(Beginning of DATA TO PROCESS)
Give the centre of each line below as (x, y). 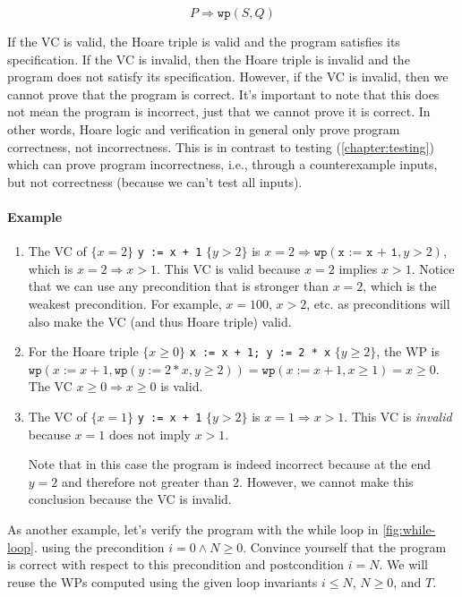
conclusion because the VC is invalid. (130, 499)
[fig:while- (409, 529)
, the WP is (408, 351)
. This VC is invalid (398, 417)
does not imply (150, 434)
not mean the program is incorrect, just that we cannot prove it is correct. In (219, 111)
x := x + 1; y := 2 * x (260, 353)
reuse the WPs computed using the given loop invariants (163, 581)
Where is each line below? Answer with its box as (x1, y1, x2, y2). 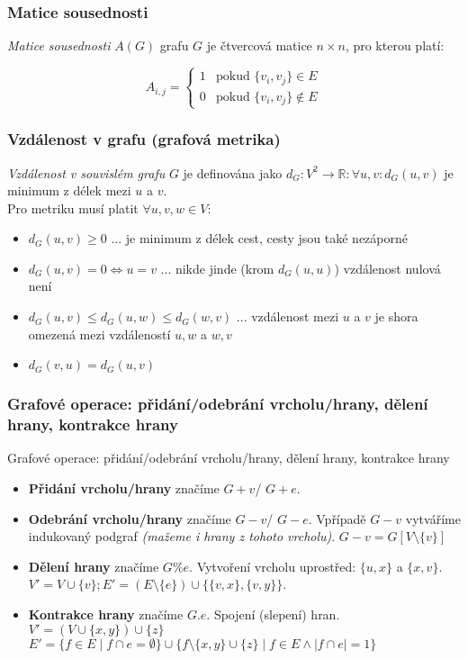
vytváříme (405, 509, 461, 528)
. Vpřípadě (308, 509, 366, 528)
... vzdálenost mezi (236, 307, 339, 326)
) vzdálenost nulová (334, 258, 441, 277)
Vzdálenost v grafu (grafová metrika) (7, 128, 281, 150)
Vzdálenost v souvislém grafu (7, 163, 166, 182)
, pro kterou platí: (345, 36, 445, 55)
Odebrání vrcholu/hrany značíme (28, 509, 231, 528)
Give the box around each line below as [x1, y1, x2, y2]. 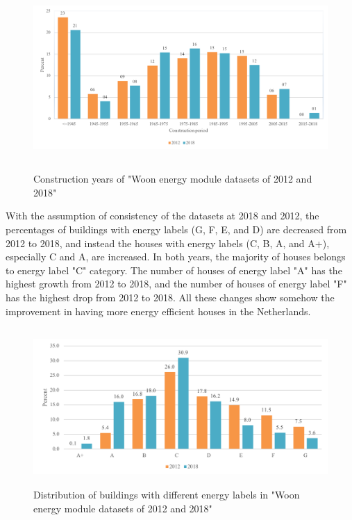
(End of DATA TO PROCESS)
=== WHAT THE TASK REQUIRES ===
When you reach the line containing "reuse the WPs" in the records above, write out that line and every line after it through the end, exactly, but omit the pictures.

=== WRITTEN RESPONSE ===
reuse the WPs computed using the given loop invariants (163, 581)
Where is each line below? Answer with its box as (x1, y1, x2, y2). 
vytváříme (405, 509, 461, 528)
. Vpřípadě (308, 509, 366, 528)
... vzdálenost mezi (236, 307, 339, 326)
) vzdálenost nulová (334, 258, 441, 277)
Vzdálenost v grafu (grafová metrika) (7, 128, 281, 150)
Vzdálenost v souvislém grafu (7, 163, 166, 182)
, pro kterou platí: (345, 36, 445, 55)
Odebrání vrcholu/hrany značíme (28, 509, 231, 528)
Give the box around each line below as [x1, y1, x2, y2]. 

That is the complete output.